Bahkan, beberapa media melaporkan pekan lalu bahwa Tuan Conille membuat marah anggota dewan presidensial sementara yang sekarang menjalankan Haiti karena dia pergi ke Washington dan memberi tahu mereka dengan pesan teks yang dikirim di tengah malam, beberapa jam sebelum keberangkatannya. Edgard Leblanc Fils, kepala dewan, tidak merespons permintaan komentar.

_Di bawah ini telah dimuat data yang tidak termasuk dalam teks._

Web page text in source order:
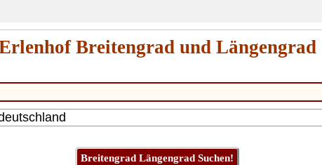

Tetapi profil Tuan Conille sebagai pecinta kebijakan, yang terkait dengan politik Haiti, adalah persis apa yang orang harapkan, kata para ahli. Orang Haiti telah lelah dengan kelas politik negara tersebut, yang sering terjerat dalam tuduhan pelanggaran dan keterlibatan dengan geng yang sekarang menimbulkan kekacauan.
PBB menuduh Tuan Martelly telah membiayai dan membekali geng. Amerika Serikat memberi sanksi mantan Perdana Menteri Laurent Lamothe, menuduhnya telah menyelewengkan $60 juta bantuan pemerintah Venezuela untuk keuntungan pribadi. Tuan Henry, yang menjabat setelah pembunuhan presiden, dikaitkan dengan tuduhan bahwa dia memiliki kaitan dengan tersangka utama dalam kasus tersebut.
Ketiga politisi tersebut membantah tuduhan itu.
“Kelas politik ini tidak meninggalkan rasa yang baik dalam mulut rakyat, dan saya pikir kita mencari orang yang kompeten, yang memiliki catatan rekam mampu mengelola sesuatu dan menghasilkan hasil,” kata Ariel Dominique, pendiri Haitian American Foundation for Democracy, sebuah kelompok advokasi. “Kita sangat menginginkan hasil. Apakah dia orangnya, masih harus dilihat.”